### Records
* * * * * * * * *

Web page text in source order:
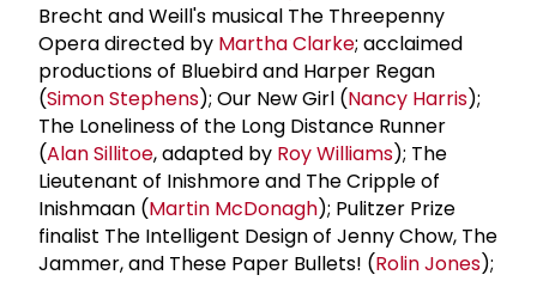
Brecht and Weill's musical The Threepenny
Opera directed by Martha Clarke; acclaimed
productions of Bluebird and Harper Regan
(Simon Stephens); Our New Girl (Nancy Harris);
The Loneliness of the Long Distance Runner
(Alan Sillitoe, adapted by Roy Williams); The
Lieutenant of Inishmore and The Cripple of
Inishmaan (Martin McDonagh); Pulitzer Prize
finalist The Intelligent Design of Jenny Chow, The
Jammer, and These Paper Bullets! (Rolin Jones);

* * * * * * * * *

### Exercise instructions
When you reproduce the material, keep every word exact and leave each picture out.

### Completed task
Web page text in source order:
Brecht and Weill's musical The Threepenny
Opera directed by Martha Clarke; acclaimed
productions of Bluebird and Harper Regan
(Simon Stephens); Our New Girl (Nancy Harris);
The Loneliness of the Long Distance Runner
(Alan Sillitoe, adapted by Roy Williams); The
Lieutenant of Inishmore and The Cripple of
Inishmaan (Martin McDonagh); Pulitzer Prize
finalist The Intelligent Design of Jenny Chow, The
Jammer, and These Paper Bullets! (Rolin Jones);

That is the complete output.